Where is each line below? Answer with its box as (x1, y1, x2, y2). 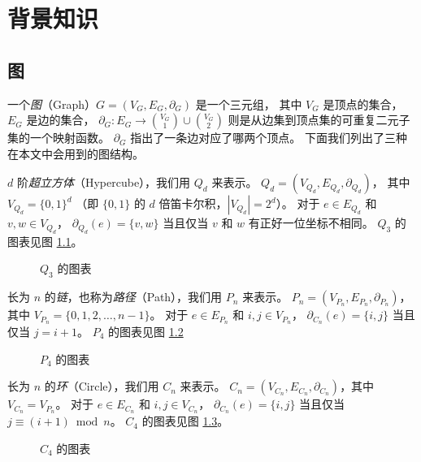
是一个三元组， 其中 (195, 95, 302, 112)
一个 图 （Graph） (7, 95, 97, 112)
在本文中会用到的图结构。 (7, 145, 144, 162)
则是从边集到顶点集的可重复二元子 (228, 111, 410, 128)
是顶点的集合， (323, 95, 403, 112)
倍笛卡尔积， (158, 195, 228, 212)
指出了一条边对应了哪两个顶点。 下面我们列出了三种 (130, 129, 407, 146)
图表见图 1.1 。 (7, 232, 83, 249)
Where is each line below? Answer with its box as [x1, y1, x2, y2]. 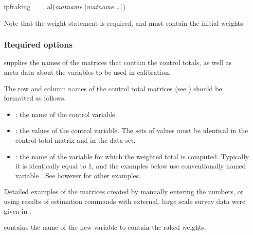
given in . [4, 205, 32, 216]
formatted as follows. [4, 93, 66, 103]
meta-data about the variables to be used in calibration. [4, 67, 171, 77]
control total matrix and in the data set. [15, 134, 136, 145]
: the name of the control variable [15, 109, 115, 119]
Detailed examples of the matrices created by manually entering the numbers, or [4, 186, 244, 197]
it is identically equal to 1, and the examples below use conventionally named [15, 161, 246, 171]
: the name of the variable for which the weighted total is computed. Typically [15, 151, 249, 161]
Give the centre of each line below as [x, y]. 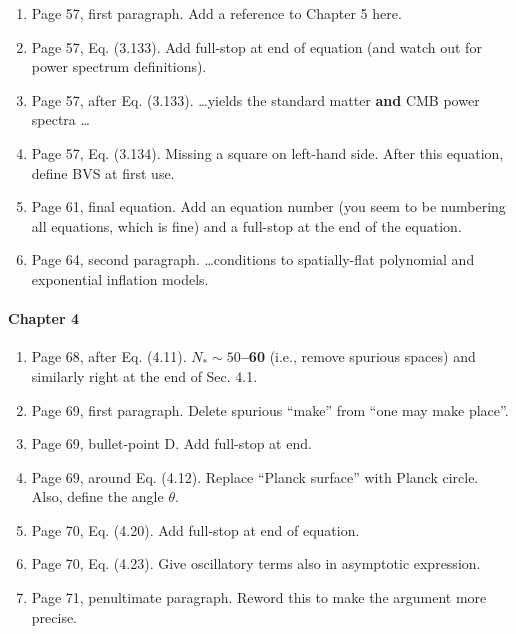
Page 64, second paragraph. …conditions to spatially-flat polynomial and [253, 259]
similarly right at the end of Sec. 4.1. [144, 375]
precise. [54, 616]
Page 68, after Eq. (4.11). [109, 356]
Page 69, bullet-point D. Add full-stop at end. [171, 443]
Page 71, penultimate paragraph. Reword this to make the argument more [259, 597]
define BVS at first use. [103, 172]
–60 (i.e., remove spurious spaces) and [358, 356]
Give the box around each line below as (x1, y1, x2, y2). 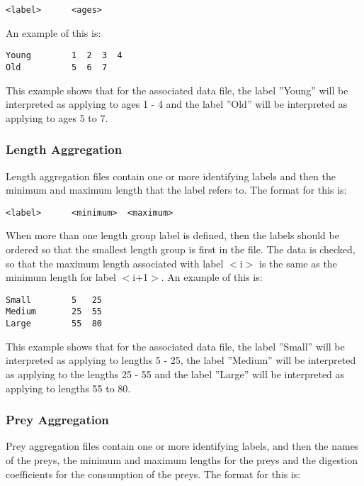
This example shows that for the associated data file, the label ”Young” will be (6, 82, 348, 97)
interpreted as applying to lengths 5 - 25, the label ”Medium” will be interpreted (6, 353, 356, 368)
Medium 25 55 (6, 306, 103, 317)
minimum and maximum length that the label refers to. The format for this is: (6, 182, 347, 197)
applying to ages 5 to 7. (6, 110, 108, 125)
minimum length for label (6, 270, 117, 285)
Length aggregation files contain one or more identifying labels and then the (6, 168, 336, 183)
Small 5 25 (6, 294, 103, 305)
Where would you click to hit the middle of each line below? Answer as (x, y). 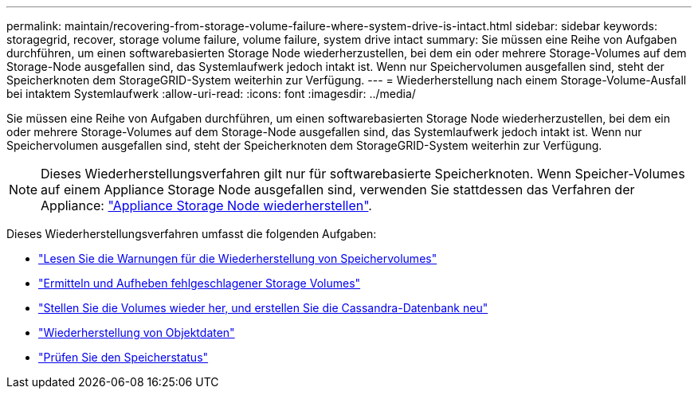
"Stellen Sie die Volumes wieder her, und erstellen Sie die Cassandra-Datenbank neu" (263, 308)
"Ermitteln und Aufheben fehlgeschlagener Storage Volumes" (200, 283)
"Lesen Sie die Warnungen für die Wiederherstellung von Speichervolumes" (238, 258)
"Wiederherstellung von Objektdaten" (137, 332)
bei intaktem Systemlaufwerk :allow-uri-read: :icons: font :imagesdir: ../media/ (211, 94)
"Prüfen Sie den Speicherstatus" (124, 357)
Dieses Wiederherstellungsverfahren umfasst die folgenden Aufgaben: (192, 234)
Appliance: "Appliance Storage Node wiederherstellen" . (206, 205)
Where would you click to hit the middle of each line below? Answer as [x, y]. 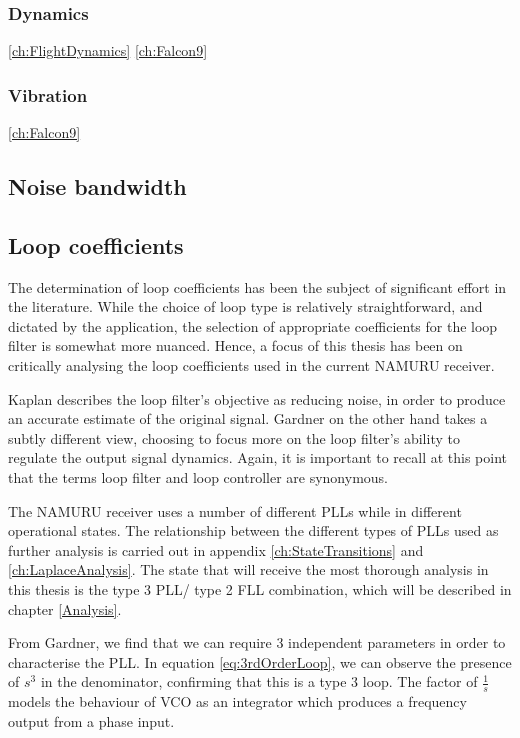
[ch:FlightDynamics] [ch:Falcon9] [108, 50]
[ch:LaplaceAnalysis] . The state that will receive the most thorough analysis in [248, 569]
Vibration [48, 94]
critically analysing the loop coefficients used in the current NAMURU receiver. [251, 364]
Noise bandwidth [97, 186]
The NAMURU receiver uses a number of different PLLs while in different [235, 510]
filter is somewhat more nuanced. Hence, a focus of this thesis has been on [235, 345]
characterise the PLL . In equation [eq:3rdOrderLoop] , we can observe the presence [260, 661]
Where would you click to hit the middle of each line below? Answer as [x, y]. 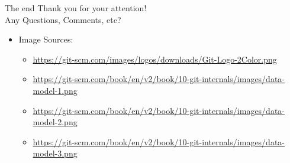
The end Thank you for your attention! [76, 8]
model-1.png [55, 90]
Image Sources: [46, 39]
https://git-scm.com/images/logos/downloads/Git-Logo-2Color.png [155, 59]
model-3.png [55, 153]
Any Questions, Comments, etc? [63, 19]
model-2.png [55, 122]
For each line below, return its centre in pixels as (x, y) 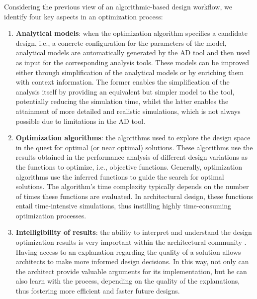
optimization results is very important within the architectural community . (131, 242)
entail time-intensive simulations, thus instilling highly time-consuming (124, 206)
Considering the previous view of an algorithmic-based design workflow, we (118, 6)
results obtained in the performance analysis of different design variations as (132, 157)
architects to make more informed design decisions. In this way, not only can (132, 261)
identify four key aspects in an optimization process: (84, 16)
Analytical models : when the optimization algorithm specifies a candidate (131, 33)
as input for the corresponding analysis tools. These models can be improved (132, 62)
|---|
EXERCISE DESCRIPTION.
Transcribe every entry word for word, excluding images.

RESPONSE TO THIS EXERCISE.
Where is each line below? Answer with its box as (x1, y1, x2, y2). 
是一个三元组， 其中 (195, 95, 302, 112)
一个 图 （Graph） (7, 95, 97, 112)
在本文中会用到的图结构。 (7, 145, 144, 162)
则是从边集到顶点集的可重复二元子 (228, 111, 410, 128)
是顶点的集合， (323, 95, 403, 112)
倍笛卡尔积， (158, 195, 228, 212)
指出了一条边对应了哪两个顶点。 下面我们列出了三种 (130, 129, 407, 146)
图表见图 1.1 。 (7, 232, 83, 249)
Where is each line below? Answer with its box as [x1, y1, x2, y2]. 
given in . [4, 205, 32, 216]
formatted as follows. [4, 93, 66, 103]
meta-data about the variables to be used in calibration. [4, 67, 171, 77]
control total matrix and in the data set. [15, 134, 136, 145]
: the name of the control variable [15, 109, 115, 119]
Detailed examples of the matrices created by manually entering the numbers, or [4, 186, 244, 197]
it is identically equal to 1, and the examples below use conventionally named [15, 161, 246, 171]
: the name of the variable for which the weighted total is computed. Typically [15, 151, 249, 161]
Give the centre of each line below as [x, y]. 
Page 64, second paragraph. …conditions to spatially-flat polynomial and [253, 259]
similarly right at the end of Sec. 4.1. [144, 375]
precise. [54, 616]
Page 68, after Eq. (4.11). [109, 356]
Page 69, bullet-point D. Add full-stop at end. [171, 443]
Page 71, penultimate paragraph. Reword this to make the argument more [259, 597]
define BVS at first use. [103, 172]
–60 (i.e., remove spurious spaces) and [358, 356]
Give the box around each line below as (x1, y1, x2, y2). 
This example shows that for the associated data file, the label ”Young” will be (6, 82, 348, 97)
interpreted as applying to lengths 5 - 25, the label ”Medium” will be interpreted (6, 353, 356, 368)
Medium 25 55 (6, 306, 103, 317)
minimum and maximum length that the label refers to. The format for this is: (6, 182, 347, 197)
applying to ages 5 to 7. (6, 110, 108, 125)
minimum length for label (6, 270, 117, 285)
Length aggregation files contain one or more identifying labels and then the (6, 168, 336, 183)
Small 5 25 (6, 294, 103, 305)
Where would you click to hit the middle of each line below? Answer as (x, y). 
"Stellen Sie die Volumes wieder her, und erstellen Sie die Cassandra-Datenbank neu" (263, 308)
"Ermitteln und Aufheben fehlgeschlagener Storage Volumes" (200, 283)
"Lesen Sie die Warnungen für die Wiederherstellung von Speichervolumes" (238, 258)
"Wiederherstellung von Objektdaten" (137, 332)
bei intaktem Systemlaufwerk :allow-uri-read: :icons: font :imagesdir: ../media/ (211, 94)
"Prüfen Sie den Speicherstatus" (124, 357)
Dieses Wiederherstellungsverfahren umfasst die folgenden Aufgaben: (192, 234)
Appliance: "Appliance Storage Node wiederherstellen" . (206, 205)
Where would you click to hit the middle of each line below? Answer as [x, y]. 
[ch:FlightDynamics] [ch:Falcon9] [108, 50]
[ch:LaplaceAnalysis] . The state that will receive the most thorough analysis in [248, 569]
Vibration [48, 94]
critically analysing the loop coefficients used in the current NAMURU receiver. [251, 364]
Noise bandwidth [97, 186]
The NAMURU receiver uses a number of different PLLs while in different [235, 510]
filter is somewhat more nuanced. Hence, a focus of this thesis has been on [235, 345]
characterise the PLL . In equation [eq:3rdOrderLoop] , we can observe the presence [260, 661]
Where would you click to hit the middle of each line below? Answer as [x, y]. 
The end Thank you for your attention! [76, 8]
model-1.png [55, 90]
Image Sources: [46, 39]
https://git-scm.com/images/logos/downloads/Git-Logo-2Color.png [155, 59]
model-3.png [55, 153]
Any Questions, Comments, etc? [63, 19]
model-2.png [55, 122]
For each line below, return its centre in pixels as (x, y) 
optimization results is very important within the architectural community . (131, 242)
entail time-intensive simulations, thus instilling highly time-consuming (124, 206)
Considering the previous view of an algorithmic-based design workflow, we (118, 6)
results obtained in the performance analysis of different design variations as (132, 157)
architects to make more informed design decisions. In this way, not only can (132, 261)
identify four key aspects in an optimization process: (84, 16)
Analytical models : when the optimization algorithm specifies a candidate (131, 33)
as input for the corresponding analysis tools. These models can be improved (132, 62)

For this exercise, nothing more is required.